Thanks for watching! 🙏😊I’m glad you found it interesting! 💯💖
3^10/2^3+2^3+3 1^2^5/1^1^1+2^1+3 1^1/2^1+3 1/2^1+3 /2+3 (x ➖ 3x+2) .
7,5 my answer
I certainly hope that this kind of pointless exercise isn't really something Oxford University is using on their entrance exams.
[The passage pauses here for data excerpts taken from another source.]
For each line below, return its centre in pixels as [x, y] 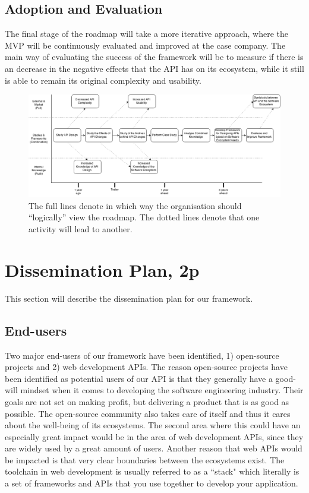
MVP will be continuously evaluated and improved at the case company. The [145, 45]
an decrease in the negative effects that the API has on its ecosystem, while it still [154, 68]
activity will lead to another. [81, 229]
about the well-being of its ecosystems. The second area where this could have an [153, 425]
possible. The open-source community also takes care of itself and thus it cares [148, 413]
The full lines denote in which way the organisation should [135, 205]
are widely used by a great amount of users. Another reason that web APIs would [154, 448]
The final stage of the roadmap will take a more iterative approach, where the [147, 34]
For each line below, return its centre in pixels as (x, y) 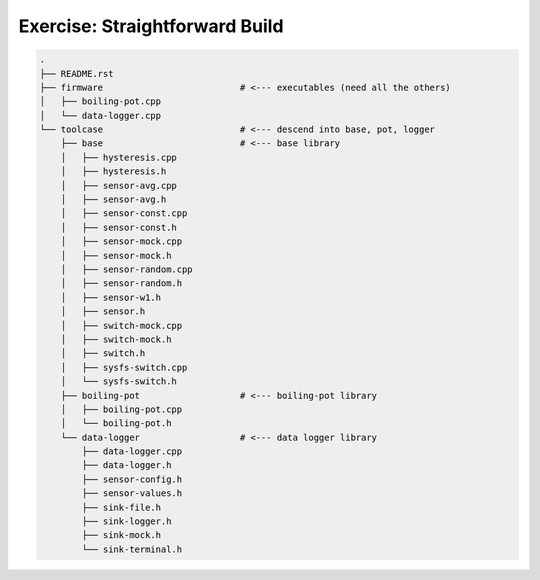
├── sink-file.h (121, 507)
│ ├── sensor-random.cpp (127, 269)
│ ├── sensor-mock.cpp (121, 241)
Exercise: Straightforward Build (151, 26)
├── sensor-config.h (132, 479)
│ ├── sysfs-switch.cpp (124, 367)
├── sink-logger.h (126, 521)
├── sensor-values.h (132, 493)
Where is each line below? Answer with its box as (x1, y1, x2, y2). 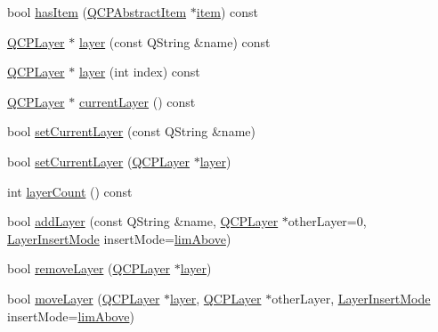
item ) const (196, 3, 259, 20)
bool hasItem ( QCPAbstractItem (7, 3, 187, 20)
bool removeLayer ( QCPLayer (7, 259, 171, 278)
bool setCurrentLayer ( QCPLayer (7, 151, 191, 170)
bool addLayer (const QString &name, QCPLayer (7, 212, 279, 231)
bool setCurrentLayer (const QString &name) (7, 122, 255, 141)
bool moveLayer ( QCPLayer (7, 288, 160, 307)
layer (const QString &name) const (78, 32, 271, 51)
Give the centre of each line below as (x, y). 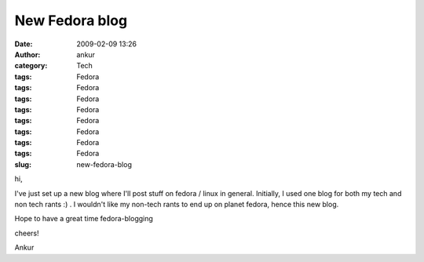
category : (31, 66)
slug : (23, 164)
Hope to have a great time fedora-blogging (84, 219)
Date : (24, 44)
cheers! (27, 233)
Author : (27, 54)
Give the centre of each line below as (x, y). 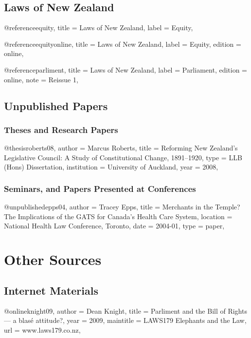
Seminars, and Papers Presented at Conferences (100, 188)
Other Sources (53, 259)
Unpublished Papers (56, 105)
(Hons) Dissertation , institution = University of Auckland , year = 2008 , (111, 167)
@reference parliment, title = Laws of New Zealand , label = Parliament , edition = (125, 69)
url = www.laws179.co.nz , (42, 329)
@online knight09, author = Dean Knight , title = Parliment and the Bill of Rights (125, 310)
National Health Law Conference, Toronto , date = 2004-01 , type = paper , (114, 226)
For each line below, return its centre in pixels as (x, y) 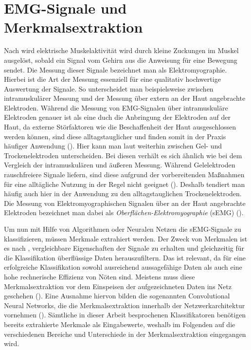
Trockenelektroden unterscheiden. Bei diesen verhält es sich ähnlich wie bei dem (123, 155)
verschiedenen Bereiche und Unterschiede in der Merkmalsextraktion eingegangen (125, 334)
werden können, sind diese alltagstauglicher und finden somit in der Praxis (115, 136)
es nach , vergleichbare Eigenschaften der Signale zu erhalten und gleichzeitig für (124, 248)
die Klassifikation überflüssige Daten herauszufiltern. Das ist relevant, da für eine (125, 257)
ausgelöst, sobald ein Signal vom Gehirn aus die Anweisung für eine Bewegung (121, 60)
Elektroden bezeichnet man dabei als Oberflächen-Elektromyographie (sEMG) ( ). (124, 212)
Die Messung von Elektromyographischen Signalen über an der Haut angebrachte (125, 203)
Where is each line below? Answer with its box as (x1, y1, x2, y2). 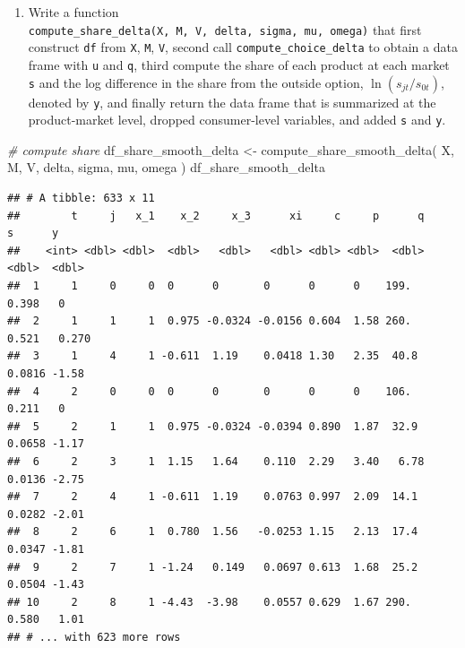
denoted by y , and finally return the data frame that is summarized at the (28, 92, 436, 111)
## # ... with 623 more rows (7, 630, 181, 644)
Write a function (28, 3, 119, 21)
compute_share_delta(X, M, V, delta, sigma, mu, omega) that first (28, 20, 422, 39)
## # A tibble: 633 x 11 (7, 192, 155, 205)
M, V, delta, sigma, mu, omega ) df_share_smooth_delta (7, 158, 325, 177)
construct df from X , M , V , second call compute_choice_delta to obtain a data (28, 38, 458, 56)
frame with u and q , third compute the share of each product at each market (28, 55, 450, 73)
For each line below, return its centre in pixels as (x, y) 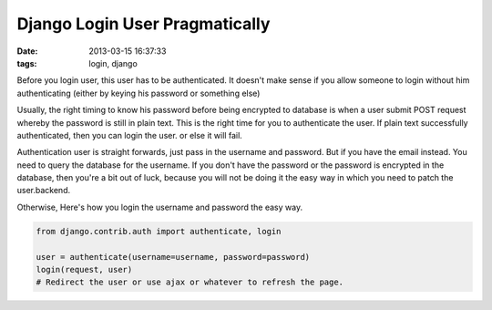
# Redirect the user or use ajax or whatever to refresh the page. (190, 282)
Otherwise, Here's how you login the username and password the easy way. (160, 207)
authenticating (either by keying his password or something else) (138, 93)
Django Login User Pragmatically (143, 24)
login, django (113, 63)
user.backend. (44, 191)
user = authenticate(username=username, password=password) (173, 257)
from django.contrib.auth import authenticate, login (159, 231)
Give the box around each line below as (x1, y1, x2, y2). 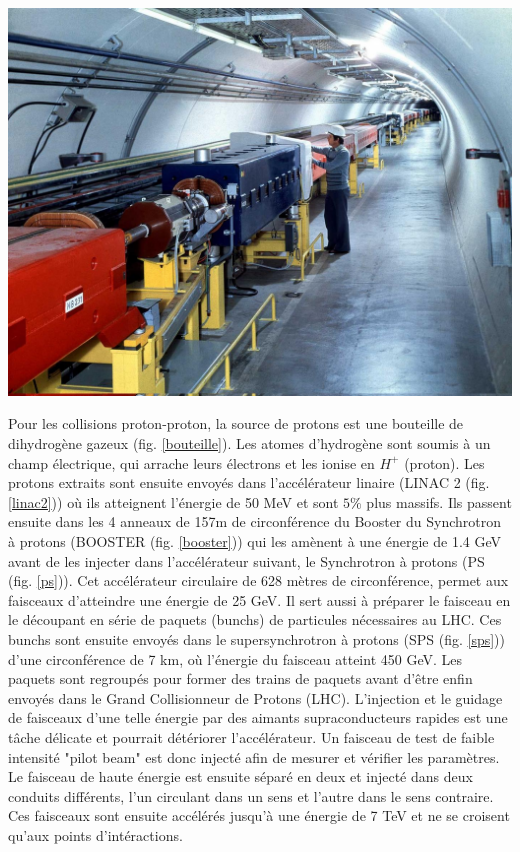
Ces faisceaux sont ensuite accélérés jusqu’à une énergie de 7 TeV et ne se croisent (8, 805, 510, 826)
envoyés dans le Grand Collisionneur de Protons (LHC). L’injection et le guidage (8, 687, 503, 708)
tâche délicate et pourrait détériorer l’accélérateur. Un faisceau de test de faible (8, 726, 495, 747)
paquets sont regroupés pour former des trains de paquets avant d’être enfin (8, 668, 473, 689)
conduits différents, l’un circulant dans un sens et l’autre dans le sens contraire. (8, 785, 494, 806)
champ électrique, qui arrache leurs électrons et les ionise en (8, 452, 375, 473)
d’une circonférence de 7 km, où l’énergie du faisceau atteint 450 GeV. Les (8, 648, 462, 669)
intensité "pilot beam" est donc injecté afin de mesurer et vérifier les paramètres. (8, 746, 500, 767)
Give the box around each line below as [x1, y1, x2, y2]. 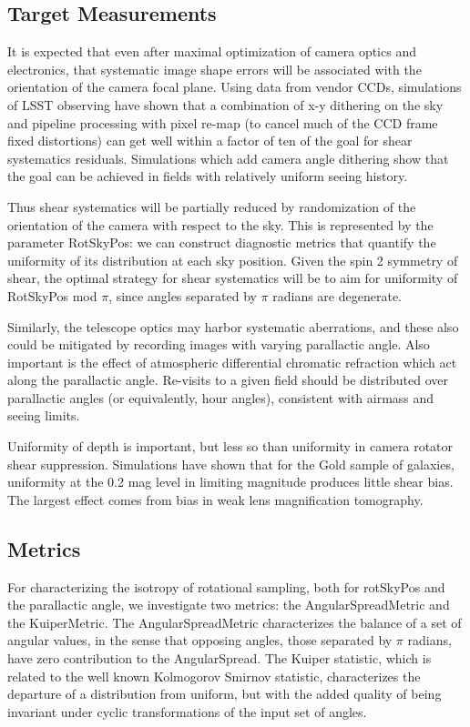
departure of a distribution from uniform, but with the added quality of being [7, 684, 442, 703]
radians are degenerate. [272, 286, 402, 305]
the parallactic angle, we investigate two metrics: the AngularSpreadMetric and [7, 595, 450, 614]
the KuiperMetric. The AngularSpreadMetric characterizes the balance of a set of [7, 612, 462, 631]
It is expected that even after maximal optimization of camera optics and [7, 42, 416, 61]
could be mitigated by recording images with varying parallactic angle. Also [7, 335, 430, 354]
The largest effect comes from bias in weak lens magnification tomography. [7, 490, 424, 509]
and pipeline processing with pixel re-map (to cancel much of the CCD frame [7, 113, 438, 132]
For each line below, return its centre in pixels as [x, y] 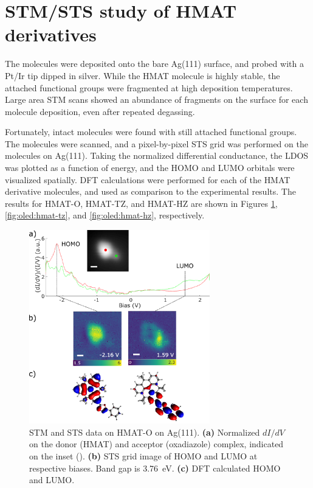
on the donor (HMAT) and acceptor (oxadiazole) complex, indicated [156, 444]
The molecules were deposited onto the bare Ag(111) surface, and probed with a [154, 64]
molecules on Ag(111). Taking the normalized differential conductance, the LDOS [157, 155]
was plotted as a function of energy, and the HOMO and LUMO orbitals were [150, 168]
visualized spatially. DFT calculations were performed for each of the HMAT [148, 179]
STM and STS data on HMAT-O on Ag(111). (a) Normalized [145, 432]
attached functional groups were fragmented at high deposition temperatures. [149, 87]
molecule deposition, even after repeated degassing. [100, 111]
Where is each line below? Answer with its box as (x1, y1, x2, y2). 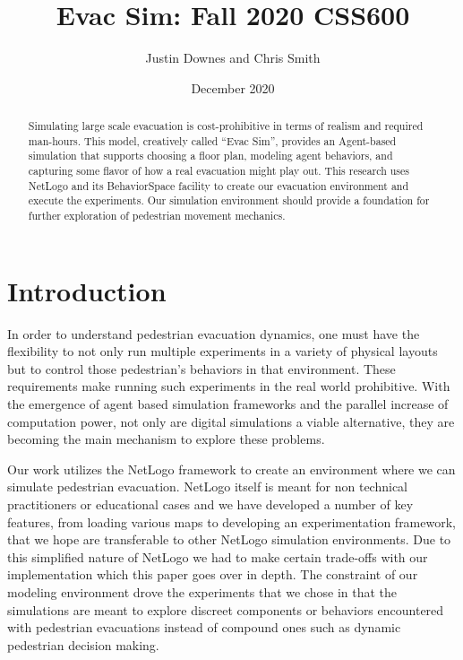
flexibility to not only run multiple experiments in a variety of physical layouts (7, 342, 438, 360)
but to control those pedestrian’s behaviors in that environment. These (7, 359, 396, 378)
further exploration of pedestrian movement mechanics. (28, 208, 286, 223)
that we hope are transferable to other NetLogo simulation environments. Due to (7, 530, 451, 549)
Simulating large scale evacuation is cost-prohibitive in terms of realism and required (28, 118, 424, 134)
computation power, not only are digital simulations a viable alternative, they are (7, 412, 455, 430)
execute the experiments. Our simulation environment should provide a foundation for (28, 193, 430, 208)
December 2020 (191, 78, 275, 97)
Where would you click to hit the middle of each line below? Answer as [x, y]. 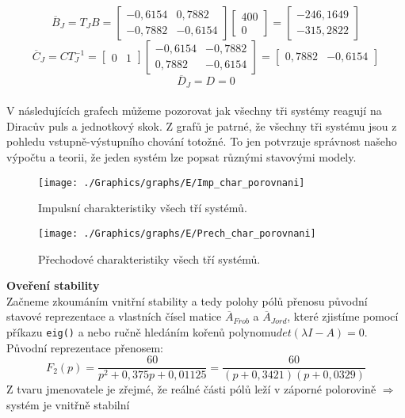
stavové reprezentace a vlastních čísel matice [114, 316]
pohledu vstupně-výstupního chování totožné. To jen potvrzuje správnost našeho [202, 141]
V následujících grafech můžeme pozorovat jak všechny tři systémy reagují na [194, 110]
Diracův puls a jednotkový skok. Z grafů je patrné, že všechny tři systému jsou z [202, 125]
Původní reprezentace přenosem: [85, 347]
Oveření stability [53, 285]
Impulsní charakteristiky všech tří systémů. [143, 208]
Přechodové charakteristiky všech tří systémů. [149, 258]
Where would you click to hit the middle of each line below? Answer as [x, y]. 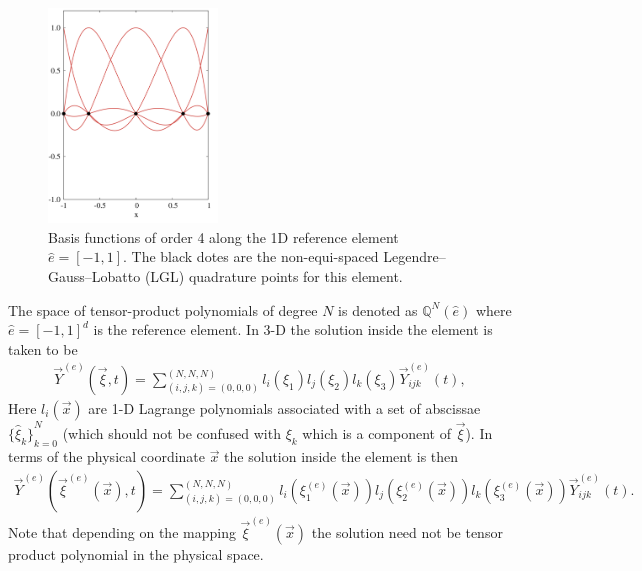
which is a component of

Take the conjugate as sqrt5 + sqrt 3 - sqrt8 to get 2*sqrt 15 in denominator which cancels with 30 to give sqrt 15 in numerator to be multiplied with the conjugate to give answer in fewer steps
Thanks for sharing your alternative approach! 🔥🔥🔥I’m glad you found a more efficient way to solve the problem! 💯🙏
Input
30/(sqrt(8) + sqrt(5) + sqrt(3)) = 5 sqrt(3) + 3 sqrt(5) - 2 sqrt(30)=5Sqrt[3]+3Sqrt[5]-2Sqrt[30]
Result
True
Logarithmic form
log(2 sqrt(2) + sqrt(3) + sqrt(5), 30) - log(2 sqrt(2) + sqrt(3) + sqrt(5), sqrt(8) + sqrt(5) + sqrt(3)) = log(2 sqrt(2) + sqrt(3) + sqrt(5), 5 sqrt(3) + 3 sqrt(5) - 2 sqrt(30))
5 digits against 7 but simplified 🙂
Nice!
Thanks for watching! 🙏😊I’m glad you found it interesting! 💯💖
3^10/2^3+2^3+3 1^2^5/1^1^1+2^1+3 1^1/2^1+3 1/2^1+3 /2+3 (x ➖ 3x+2) .
7,5 my answer
I certainly hope that this kind of pointless exercise isn't really something Oxford University is using on their entrance exams.